■ Assignment:
Whenever the string "Water" turns up in a line of the data below, copy that line.

** Information supplied follows **

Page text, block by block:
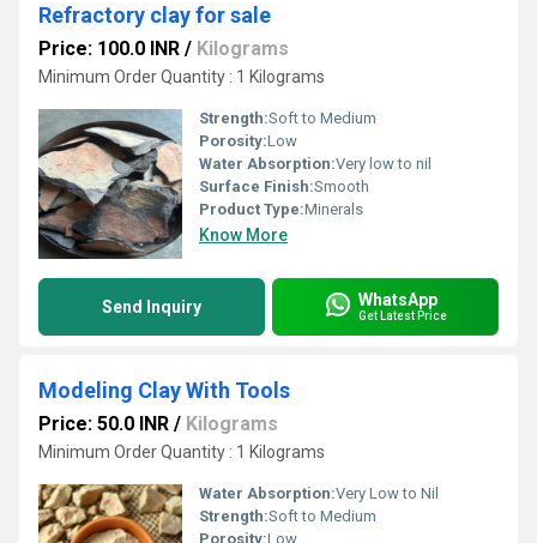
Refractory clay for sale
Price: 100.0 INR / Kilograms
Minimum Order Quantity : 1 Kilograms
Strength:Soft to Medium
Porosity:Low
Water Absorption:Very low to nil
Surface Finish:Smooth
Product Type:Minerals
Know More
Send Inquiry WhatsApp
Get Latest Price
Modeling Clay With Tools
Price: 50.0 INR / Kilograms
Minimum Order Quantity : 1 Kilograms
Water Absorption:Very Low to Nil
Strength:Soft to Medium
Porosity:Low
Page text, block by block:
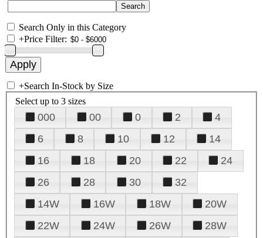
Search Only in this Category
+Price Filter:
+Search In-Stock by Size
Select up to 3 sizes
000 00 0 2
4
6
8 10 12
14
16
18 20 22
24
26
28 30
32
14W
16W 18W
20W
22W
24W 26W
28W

** End of Information supplied **
** Information supplied follows **

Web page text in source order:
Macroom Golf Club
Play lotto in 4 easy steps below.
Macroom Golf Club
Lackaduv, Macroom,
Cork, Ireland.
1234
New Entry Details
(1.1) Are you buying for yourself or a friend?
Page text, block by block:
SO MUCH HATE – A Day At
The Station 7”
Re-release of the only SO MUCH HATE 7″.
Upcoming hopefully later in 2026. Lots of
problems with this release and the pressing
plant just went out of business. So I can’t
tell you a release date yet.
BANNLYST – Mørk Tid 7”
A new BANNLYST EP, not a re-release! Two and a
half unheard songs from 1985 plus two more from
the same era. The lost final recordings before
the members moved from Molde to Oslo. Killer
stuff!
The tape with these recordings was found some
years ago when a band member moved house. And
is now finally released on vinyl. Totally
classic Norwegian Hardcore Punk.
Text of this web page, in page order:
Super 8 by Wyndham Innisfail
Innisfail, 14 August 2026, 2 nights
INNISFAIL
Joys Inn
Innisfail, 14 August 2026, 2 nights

** End of Information supplied **
** Information supplied follows **

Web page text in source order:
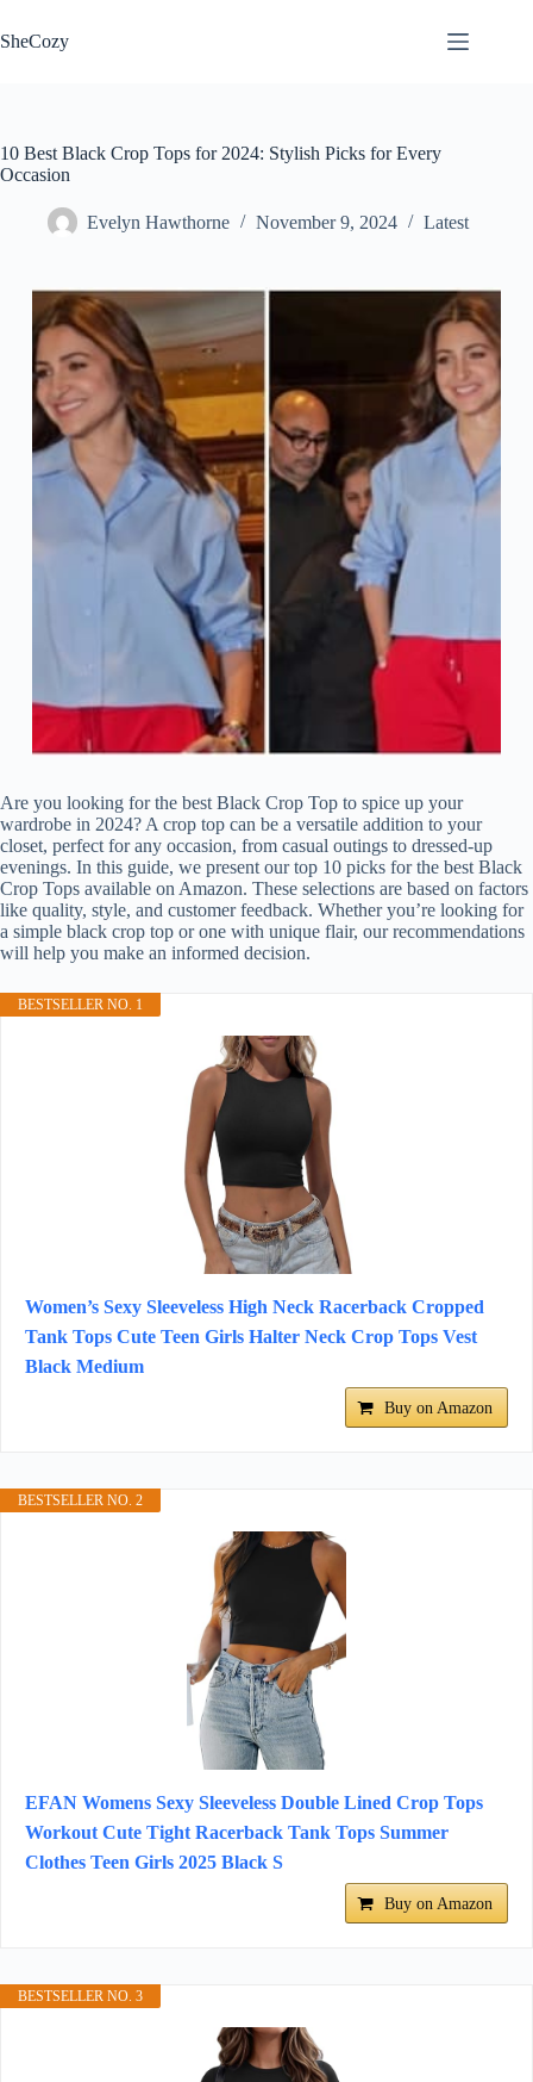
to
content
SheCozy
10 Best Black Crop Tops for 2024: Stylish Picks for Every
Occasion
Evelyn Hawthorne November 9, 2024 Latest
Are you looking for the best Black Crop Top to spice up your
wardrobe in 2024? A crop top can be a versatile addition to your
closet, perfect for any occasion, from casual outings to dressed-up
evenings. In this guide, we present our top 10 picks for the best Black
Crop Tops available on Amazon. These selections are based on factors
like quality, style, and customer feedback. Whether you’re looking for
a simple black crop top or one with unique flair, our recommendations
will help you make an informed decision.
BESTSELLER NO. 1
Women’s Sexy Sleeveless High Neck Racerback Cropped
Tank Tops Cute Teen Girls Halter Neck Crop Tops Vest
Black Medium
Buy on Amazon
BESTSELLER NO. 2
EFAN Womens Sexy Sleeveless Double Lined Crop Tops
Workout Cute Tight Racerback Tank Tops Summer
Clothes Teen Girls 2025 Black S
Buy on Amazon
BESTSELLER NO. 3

** End of Information supplied **

■ Reply:
Water Absorption:Very low to nil
Water Absorption:Very Low to Nil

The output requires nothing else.